Richard returned to the mound for a brief stay in the second inning. His short time atop the hill was due to the fact that he struck out the side –sluggers Steve Garvey, Dusty Baker, and Ron Cey — in order. When the Astros came to bat, it was déjà vu all over again as Jose Cruz tagged Hooton for the second Houston homer of the game and a 2-0 lead. Cruz had led the 1979 Astros in home runs with the underwhelming total of nine, which was fewer than some players hit in a single month. Nonetheless, Houston hitting coach Deacon Jones said, “Jose told me before the game he was going to leave tonight” [meaning that he would hit a ball that left the park].2 When asked about Jones’s claim, Cruz replied, “I was lucky. … I’m not going to hit that many home runs but I knew that one was gone.”3

After an Enos Cabell grounder resulted in the first out, Art Howe smashed a triple down the right-field line and then scored the Astros’ third run on Alan Ashby’s single. Hooton picked Ashby off first base and struck out Richard to prevent further damage, but his day was already over. LA manager Tommy Lasorda later asserted that the early hook was due to Hooton’s lingering arm problems. According to the Dodgers skipper, “[w]e didn’t want to take a chance with it.”4 Hooton, whose teammates had given him the ironic nickname Happy for his stoic demeanor, was decidedly unhappy after the game. He claimed, “I had no aches, no pains,” and added, “I’ve given up three runs that early before and not been taken out. It was a big disappointment.”5

Meanwhile, Richard continued to cruise through the Dodgers lineup and struck out two more batters in the third, although he was to suffer a disappointment of a different kind later in the game. For now, he settled into a pitchers’ duel with Jerry Reuss, who took the hill for the Dodgers when the Astros came to bat in the bottom of the frame. Reuss allowed a walk and a single in his first inning of work, but the Astros were unable to score. After that, both pitchers retired the side in order from the fourth inning through the sixth.

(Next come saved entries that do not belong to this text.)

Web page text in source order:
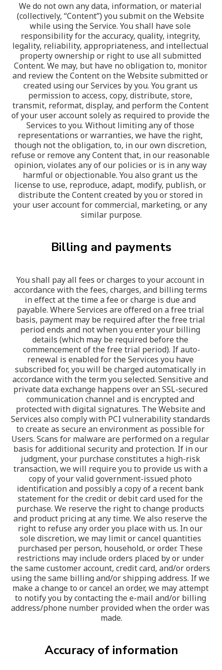
We do not own any data, information, or material
(collectively, “Content”) you submit on the Website
while using the Service. You shall have sole
responsibility for the accuracy, quality, integrity,
legality, reliability, appropriateness, and intellectual
property ownership or right to use all submitted
Content. We may, but have no obligation to, monitor
and review the Content on the Website submitted or
created using our Services by you. You grant us
permission to access, copy, distribute, store,
transmit, reformat, display, and perform the Content
of your user account solely as required to provide the
Services to you. Without limiting any of those
representations or warranties, we have the right,
though not the obligation, to, in our own discretion,
refuse or remove any Content that, in our reasonable
opinion, violates any of our policies or is in any way
harmful or objectionable. You also grant us the
license to use, reproduce, adapt, modify, publish, or
distribute the Content created by you or stored in
your user account for commercial, marketing, or any
similar purpose.
Billing and payments
You shall pay all fees or charges to your account in
accordance with the fees, charges, and billing terms
in effect at the time a fee or charge is due and
payable. Where Services are offered on a free trial
basis, payment may be required after the free trial
period ends and not when you enter your billing
details (which may be required before the
commencement of the free trial period). If auto-
renewal is enabled for the Services you have
subscribed for, you will be charged automatically in
accordance with the term you selected. Sensitive and
private data exchange happens over an SSL-secured
communication channel and is encrypted and
protected with digital signatures. The Website and
Services also comply with PCI vulnerability standards
to create as secure an environment as possible for
Users. Scans for malware are performed on a regular
basis for additional security and protection. If in our
judgment, your purchase constitutes a high-risk
transaction, we will require you to provide us with a
copy of your valid government-issued photo
identification and possibly a copy of a recent bank
statement for the credit or debit card used for the
purchase. We reserve the right to change products
and product pricing at any time. We also reserve the
right to refuse any order you place with us. In our
sole discretion, we may limit or cancel quantities
purchased per person, household, or order. These
restrictions may include orders placed by or under
the same customer account, credit card, and/or orders
using the same billing and/or shipping address. If we
make a change to or cancel an order, we may attempt
to notify you by contacting the e-mail and/or billing
address/phone number provided when the order was
made.
Accuracy of information
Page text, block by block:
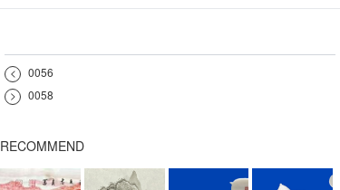
<
0056
>
0058
RECOMMEND
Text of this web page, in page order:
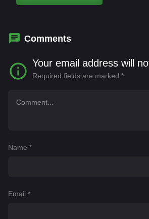
Comments
Your email address will
Required fields are marked *
Name *
Email *
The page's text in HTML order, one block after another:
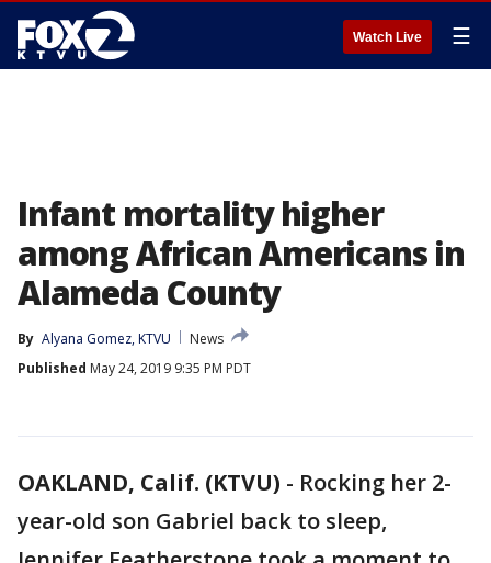
Watch Live ☰
Infant mortality higher
among African Americans in
Alameda County
By Alyana Gomez, KTVU
News
Published May 24, 2019 9:35 PM PDT
OAKLAND, Calif. (KTVU) - Rocking her 2-
year-old son Gabriel back to sleep,
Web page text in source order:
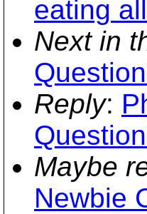
eating
Next in
Reply:
Maybe
Newbie
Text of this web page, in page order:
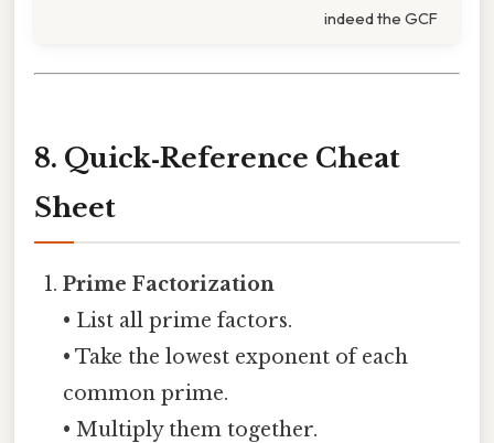
indeed the GCF
8. Quick‑Reference Cheat
Sheet
Prime Factorization
• List all prime factors.
• Take the lowest exponent of each
common prime.
• Multiply them together.
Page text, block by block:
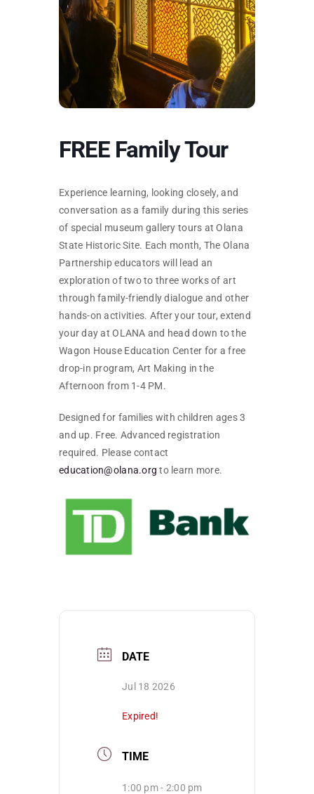
SKYCAM
FREE Family Tour
Experience learning, looking closely, and
conversation as a family during this series
of special museum gallery tours at Olana
State Historic Site. Each month, The Olana
Partnership educators will lead an
exploration of two to three works of art
through family-friendly dialogue and other
hands-on activities. After your tour, extend
your day at OLANA and head down to the
Wagon House Education Center for a free
drop-in program, Art Making in the
Afternoon from 1-4 PM.
Designed for families with children ages 3
and up. Free. Advanced registration
required. Please contact
education@olana.org to learn more.
DATE
Jul 18 2026
Expired!
TIME
1:00 pm - 2:00 pm
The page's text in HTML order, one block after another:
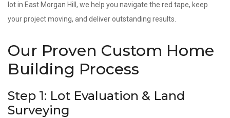
lot in East Morgan Hill, we help you navigate the red tape, keep
your project moving, and deliver outstanding results.
Our Proven Custom Home
Building Process
Step 1: Lot Evaluation & Land
Surveying
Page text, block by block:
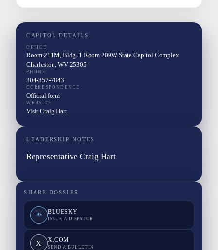
CAPITOL DETAILS
OFFICE
Room 211M, Bldg. 1 Room 209W State Capitol Complex
Charleston, WV 25305
PHONE
304-357-7843
CORRESPONDENCE
Official form
WEBSITE
Visit Craig Hart
LEADERSHIP NOTES
Representative Craig Hart
SHARE DOSSIER
BS BLUESKY
ISSUE A DISPATCH
X X.COM
SEND A BULLETIN
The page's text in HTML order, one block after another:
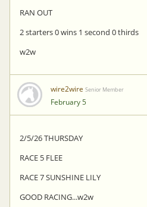
RAN OUT
2 starters 0 wins 1 second 0 thirds
w2w
wire2wire Senior Member
February 5
2/5/26 THURSDAY
RACE 5 FLEE
RACE 7 SUNSHINE LILY
GOOD RACING...w2w
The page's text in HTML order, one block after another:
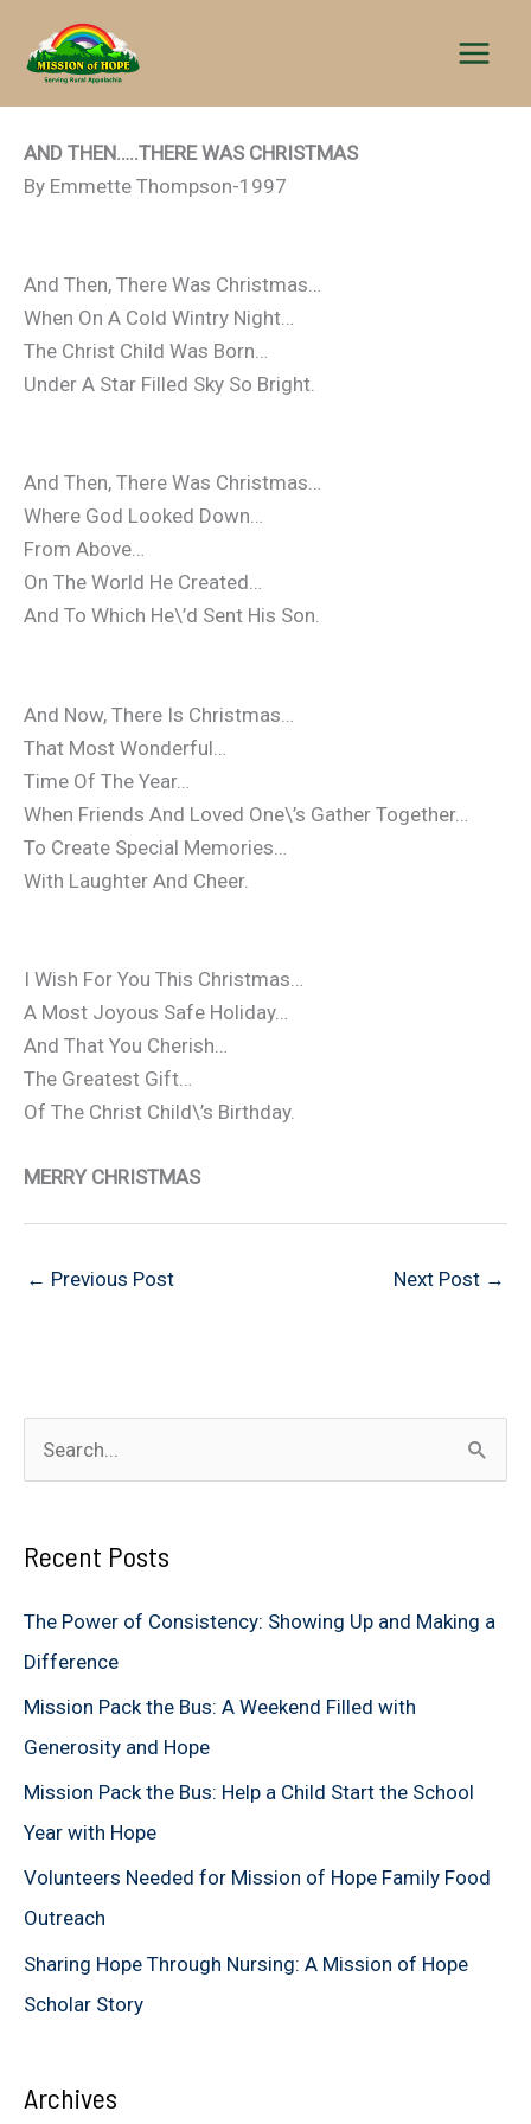
content
AND THEN…..THERE WAS CHRISTMAS
By Emmette Thompson-1997
And Then, There Was Christmas…
When On A Cold Wintry Night…
The Christ Child Was Born…
Under A Star Filled Sky So Bright.
And Then, There Was Christmas…
Where God Looked Down…
From Above…
On The World He Created…
And To Which He\’d Sent His Son.
And Now, There Is Christmas…
That Most Wonderful…
Time Of The Year…
When Friends And Loved One\’s Gather Together…
To Create Special Memories…
With Laughter And Cheer.
I Wish For You This Christmas…
A Most Joyous Safe Holiday…
And That You Cherish…
The Greatest Gift…
Of The Christ Child\’s Birthday.
MERRY CHRISTMAS
← Previous Post Next Post →
e
r
o
r
:
Recent Posts
The Power of Consistency: Showing Up and Making a
Difference
Mission Pack the Bus: A Weekend Filled with
Generosity and Hope
Mission Pack the Bus: Help a Child Start the School
Year with Hope
Volunteers Needed for Mission of Hope Family Food
Outreach
Sharing Hope Through Nursing: A Mission of Hope
Scholar Story
Archives
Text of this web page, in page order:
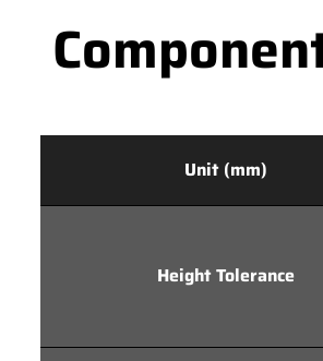
Unit (mm)
Height Tolerance

When the Dodgers came to bat in the seventh inning, Richard was in the process of pitching a perfect game. He set down Davey Lopes to make it 19 consecutive outs, but then rookie Rudy Law broke up the perfect game and no-hitter with a clean single to right field. Reggie Smith followed with a double, and Garvey reached first on an error by Cabell at third base. Law scored on the error to spoil Richard’s shutout bid, and Smith advanced to third. Garvey stole second, then Baker hit a sacrifice fly that drove in Smith with the Dodgers’ second run. Richard bore down and made Cey his 12th strikeout victim of the day to end LA’s rally, but it was now a 3-2 game.

Reuss and Richard both retired the side in order once more before relievers finished the game for both teams. Bobby Castillo became the Dodgers’ third pitcher of the game in the bottom of the eighth, and Richard, of all people, greeted him with a leadoff single. After Puhl struck out looking, Reynolds grounded into a double play that also resulted in the end of Richard’s day.

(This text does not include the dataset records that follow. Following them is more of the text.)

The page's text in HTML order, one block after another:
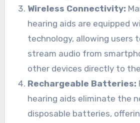
Wireless Connectivity:
hearing aids are equipped
technology, allowing users
stream audio from
other devices directly to
Rechargeable Batteries:
hearing aids eliminate the
disposable batteries,
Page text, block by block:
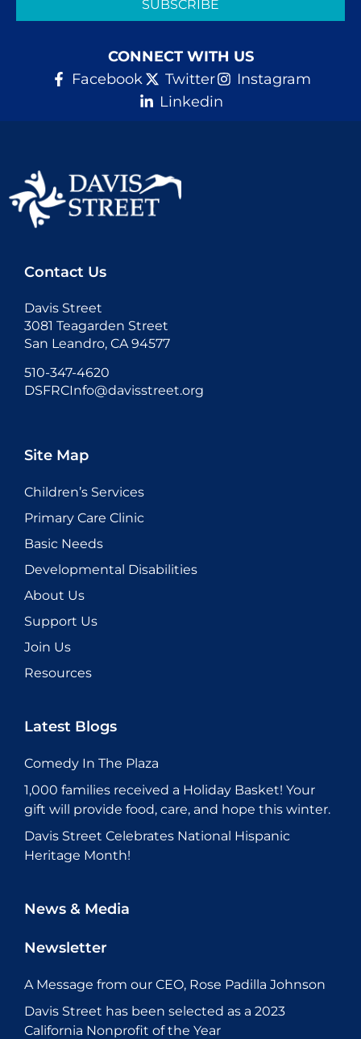
SUBSCRIBE
CONNECT WITH US
Facebook
Twitter
Instagram
Linkedin
Contact Us
Davis Street
3081 Teagarden Street
San Leandro, CA 94577
510-347-4620
DSFRCInfo@davisstreet.org
Site Map
Children’s Services
Primary Care Clinic
Basic Needs
Developmental Disabilities
About Us
Support Us
Join Us
Resources
Latest Blogs
Comedy In The Plaza
1,000 families received a Holiday Basket! Your
gift will provide food, care, and hope this winter.
Davis Street Celebrates National Hispanic
Heritage Month!
News & Media
Newsletter
A Message from our CEO, Rose Padilla Johnson
Davis Street has been selected as a 2023
California Nonprofit of the Year
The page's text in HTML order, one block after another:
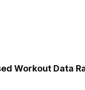
Workout Data
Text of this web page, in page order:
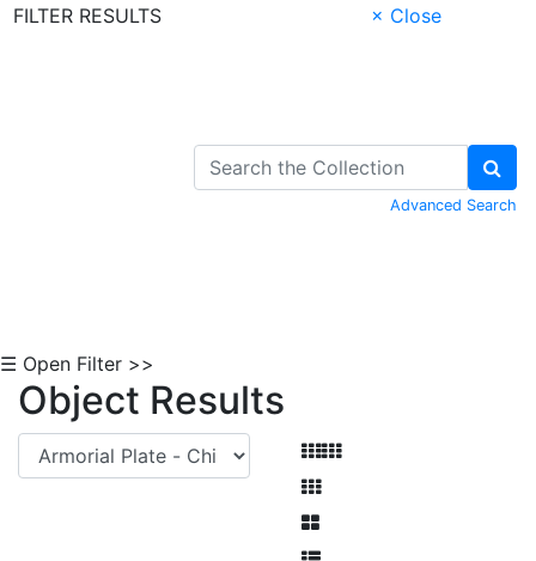
FILTER RESULTS
× Close
Advanced Search
☰ Open Filter >>
Object Results
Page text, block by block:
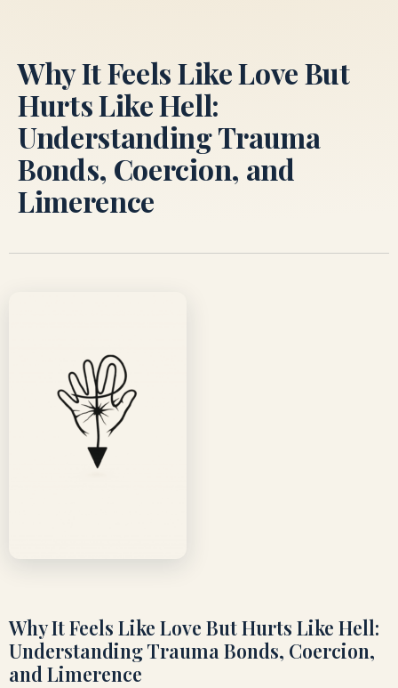
Why It Feels Like Love But
Hurts Like Hell:
Understanding Trauma
Bonds, Coercion, and
Limerence
Why It Feels Like Love But Hurts Like Hell:
Understanding Trauma Bonds, Coercion,
and Limerence

Astros fans may have been somewhat disappointed to see bullpen ace Joe Sambito take the mound in the top of the ninth, because Richard had still been going strong in the previous inning. Houston manager Bill Virdon explained, “My decision to take him out was made because he jarred himself slightly going into second base in the eighth and he had thrown more pitches than in any spring game.”6 No one could blame Virdon for wanting to protect his ace, and Sambito finished the game off in style with a 1-2-3 inning to seal the Astros’ victory.

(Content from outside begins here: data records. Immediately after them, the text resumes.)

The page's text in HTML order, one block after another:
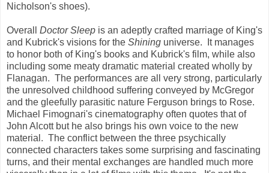
Nicholson's shoes).
Overall Doctor Sleep is an adeptly crafted marriage of King's
and Kubrick's visions for the Shining universe. It manages
to honor both of King's books and Kubrick's film, while also
including some meaty dramatic material created wholly by
Flanagan. The performances are all very strong, particularly
the unresolved childhood suffering conveyed by McGregor
and the gleefully parasitic nature Ferguson brings to Rose.
Michael Fimognari's cinematography often quotes that of
John Alcott but he also brings his own voice to the new
material. The conflict between the three psychically
connected characters takes some surprising and fascinating
turns, and their mental exchanges are handled much more
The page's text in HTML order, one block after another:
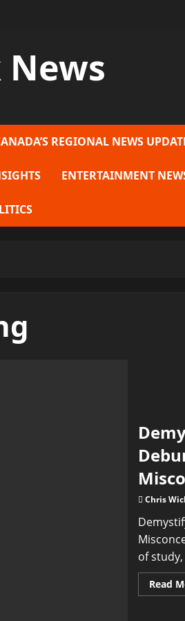
News
REGIONAL NEWS
ENTERTAINMENT
Chris
of
Read
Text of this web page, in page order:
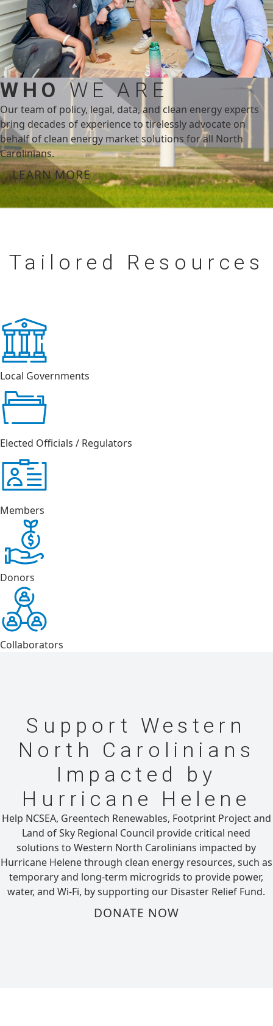
WHO WE ARE
Our team of policy, legal, data, and clean energy experts
bring decades of experience to tirelessly advocate on
behalf of clean energy market solutions for all North
Carolinians.
LEARN MORE
Tailored Resources
Local Governments
Elected Officials / Regulators
Members
Donors
Collaborators
Support Western
North Carolinians
Impacted by
Hurricane Helene
Help NCSEA, Greentech Renewables, Footprint Project and
Land of Sky Regional Council provide critical need
solutions to Western North Carolinians impacted by
Hurricane Helene through clean energy resources, such as
temporary and long-term microgrids to provide power,
water, and Wi-Fi, by supporting our Disaster Relief Fund.
DONATE NOW
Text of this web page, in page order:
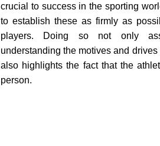
crucial to success in the sporting
to establish these as firmly as
players. Doing so not only
understanding the motives and
also highlights the fact that the
person.
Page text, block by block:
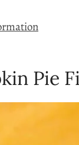
Pie
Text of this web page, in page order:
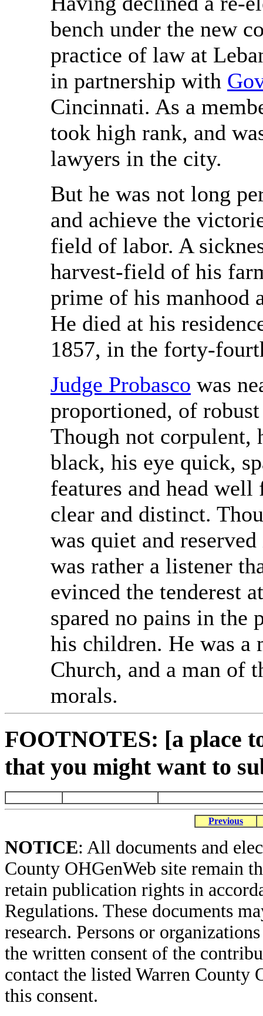
bench under the new
practice of law at
in partnership with
Cincinnati. As a
took high rank, and
lawyers in the city.
But he was not long
and achieve the
field of labor. A
harvest-field of his
prime of his manhood
He died at his
1857, in the forty-
Judge Probasco was
proportioned, of
Though not corpulent,
black, his eye quick,
features and head
clear and distinct.
was quiet and
was rather a listener
evinced the tenderest
spared no pains in the
his children. He was a
Church, and a man of
morals.
FOOTNOTES: [a place
that you might want to
Previous
NOTICE: All documents and
County OHGenWeb site remain
retain publication rights in
Regulations. These documents
research. Persons or
the written consent of the
contact the listed Warren
this consent.
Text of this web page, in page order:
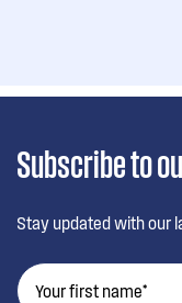
Subscribe to
Stay updated with our
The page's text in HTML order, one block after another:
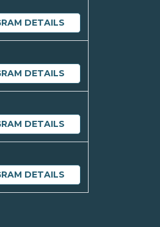
DETAILS
DETAILS
DETAILS
DETAILS
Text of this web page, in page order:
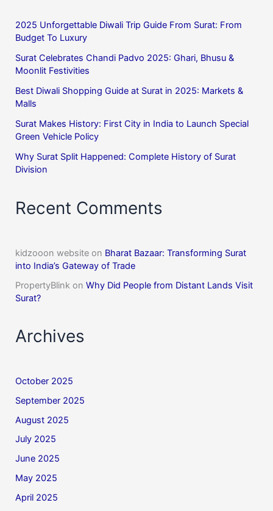
2025 Unforgettable Diwali Trip Guide From Surat: From
Budget To Luxury
Surat Celebrates Chandi Padvo 2025: Ghari, Bhusu &
Moonlit Festivities
Best Diwali Shopping Guide at Surat in 2025: Markets &
Malls
Surat Makes History: First City in India to Launch Special
Green Vehicle Policy
Why Surat Split Happened: Complete History of Surat
Division
Recent Comments
kidzooon website on Bharat Bazaar: Transforming Surat
into India’s Gateway of Trade
PropertyBlink onWhy Did People from Distant Lands Visit
Surat?
Archives
October 2025
September 2025
August 2025
July 2025
June 2025
May 2025
April 2025

After the game, Richard, who had just defeated the Dodgers for the 12th straight time, downplayed any disappointment at losing his no-hit bid and not being able to finish the triumph. In regard to Law, the hitter who broke up the no-no, Richard said, “I wasn’t upset that a rookie broke it up. He’s a professional ballplayer. You have to respect any major leaguer.”7 Richard had received a standing ovation after the no-hitter was ruined, and he exclaimed, “I loved that ovation: I felt like jumping on top of the Dome.”8

Over the course of the first 19 consecutive batters that Richard had set down, he “recorded 58 strikes and only 19 balls. Four of his pitches were clocked by a radar gun at 98 miles per hour, 11 at 97 mph, 13 at 96 mph and four more at 95 mph.”9 In a classic example of understatement, Garvey, the Dodgers’ perennial All-Star first baseman, said, “He’s not exactly the fellow you’d like to start (the season) against but he gets you sharp in a hurry.”10 Garvey also noted that, in spite of Richard’s early dominance, the Dodgers had almost pulled off a comeback victory, and observed, “To be beaten by home runs by the Astros is something that probably won’t happen often this season.”11

Richard’s 13-K triumph was a grand beginning to a marvelous April in which he won the Pitcher of the Month award. He finished the first half of the season at 10-4 with 115 strikeouts and a 1.96 ERA and was selected as the NL’s starting pitcher for the All-Star Game on July 8. Richard pitched only two innings in the midsummer classic, and he soon began to complain that he felt as though he had a dead arm. His July 14 start against the Atlanta Braves turned out to be his last major-league game. Richard suffered a career-ending stroke while taking part in pregame warm-ups at the Astrodome on July 30.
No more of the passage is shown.